Geçenlerde sosyal medyada önüme bir reels düştü. Çok basit ama insanı derinden yakalayan bir sorusu vardı.
“Mesleğini, yaşadığın şehri, unvanını söylemeden bana kim olduğunu anlat.”
Düşündüm. Çünkü ben kendimi tanıtırken hep en kolay cümlelere sığınırım;
“Şuralıyım, şu işi yapıyorum, şunu okudum.”
Ama bunların hiçbirinde ben yokum.
O zaman kimim ben? Sorusunu sordum kendime ve cevabım ;
‘’Ben, her şeyi öğrenmeye çalışan biriyim. İnsanların davranışlarını, ses tonlarını, hatta sustukları anları bile anlamaya çalışırım. Birinin gözlerindeki ışıltı bana saatlerce konuşacak şey verir. Çünkü bakmak bana yetmez, görmeye çabalarım.
Bazen bir kitaptaki cümleye takılırım, günlerce onun peşinden giderim. Bazen yolda yürüyen bir yabancının adımlarında, bana hiç söylemediği hikayeyi bulurum. Her ayrıntıda bir şey keşfetmeye çalışırım. Bu merak bazen yorucu olsa da aslında beni hayata bağlayan şey tam olarak bu.
Ben kolay gülerim ama zor kırılırım. Kırıldığımda da kimseye yük etmem, kendi içimde taşırım. Dışarıdan güçlü görünürüm, ama içimde sakladığım kırılgan yanımı sadece ben bilirim.
Samimiyet benim için çok önemlidir. Yapmacıklığı, yalanı hemen anlarım.
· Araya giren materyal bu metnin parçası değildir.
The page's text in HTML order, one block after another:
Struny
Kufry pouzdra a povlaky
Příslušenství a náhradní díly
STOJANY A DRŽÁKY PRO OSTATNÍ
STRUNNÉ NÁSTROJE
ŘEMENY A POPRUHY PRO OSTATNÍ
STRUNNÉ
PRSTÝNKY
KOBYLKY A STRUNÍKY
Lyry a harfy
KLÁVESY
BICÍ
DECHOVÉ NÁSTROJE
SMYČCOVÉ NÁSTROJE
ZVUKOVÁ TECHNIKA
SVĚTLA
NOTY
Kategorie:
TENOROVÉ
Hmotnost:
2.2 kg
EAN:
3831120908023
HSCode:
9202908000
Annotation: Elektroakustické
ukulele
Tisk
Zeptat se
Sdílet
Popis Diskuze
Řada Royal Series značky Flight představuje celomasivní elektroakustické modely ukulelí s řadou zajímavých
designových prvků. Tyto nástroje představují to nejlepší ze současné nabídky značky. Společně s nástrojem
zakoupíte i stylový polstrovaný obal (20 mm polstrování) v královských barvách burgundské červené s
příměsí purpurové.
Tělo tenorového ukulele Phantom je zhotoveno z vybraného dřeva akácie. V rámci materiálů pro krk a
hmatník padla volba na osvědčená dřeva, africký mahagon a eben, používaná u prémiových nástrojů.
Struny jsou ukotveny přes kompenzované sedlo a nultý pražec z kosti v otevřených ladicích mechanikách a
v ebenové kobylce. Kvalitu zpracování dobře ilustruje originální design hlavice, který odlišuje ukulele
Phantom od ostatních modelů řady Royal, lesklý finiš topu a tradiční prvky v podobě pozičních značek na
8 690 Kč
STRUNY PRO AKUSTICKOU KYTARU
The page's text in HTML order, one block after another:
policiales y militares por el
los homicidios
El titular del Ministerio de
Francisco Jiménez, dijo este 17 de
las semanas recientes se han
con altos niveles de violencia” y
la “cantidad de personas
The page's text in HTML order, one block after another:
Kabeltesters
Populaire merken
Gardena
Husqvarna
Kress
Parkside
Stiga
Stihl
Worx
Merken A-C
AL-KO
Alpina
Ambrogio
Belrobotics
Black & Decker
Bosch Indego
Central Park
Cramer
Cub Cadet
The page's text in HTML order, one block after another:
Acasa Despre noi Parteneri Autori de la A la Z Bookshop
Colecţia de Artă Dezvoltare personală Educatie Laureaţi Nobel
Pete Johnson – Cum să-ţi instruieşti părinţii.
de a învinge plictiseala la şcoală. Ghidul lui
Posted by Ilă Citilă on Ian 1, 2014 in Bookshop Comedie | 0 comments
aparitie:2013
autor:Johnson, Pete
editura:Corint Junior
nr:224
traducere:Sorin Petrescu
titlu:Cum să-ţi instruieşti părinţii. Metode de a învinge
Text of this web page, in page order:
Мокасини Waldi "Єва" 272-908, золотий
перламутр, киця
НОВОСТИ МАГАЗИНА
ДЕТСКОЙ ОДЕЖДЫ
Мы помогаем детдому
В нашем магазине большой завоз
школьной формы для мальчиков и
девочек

Ama insanları suçlamak yerine, onların neden öyle davrandığını anlamak isterim. Çünkü inanırım ki, herkesin içinde anlatmadığı bir yara vardır.
Kısacası ben; etiketlerden ibaret olmayan, öğrenmeye doymayan, hayatı detaylarda bulan, kırılgan ama güçlü, meraklı biriyim. Belki de benim en belirgin özelliğim şu: Karşılaştığım her şeyden bir hikaye, bir ders, bir anlam çıkarırım.’’
O reels bana şunu hatırlattı!
Kendini tanıtmak, kartvizit okumak değildir. Kendini tanıtmak;
“Ben neyin peşindeyim?
Benim için ne değerli?” diyebilmektir.
Ve galiba ben, her şeyi öğrenmeye çalışan yanımla en çok “kendimi” anlatabiliyorum.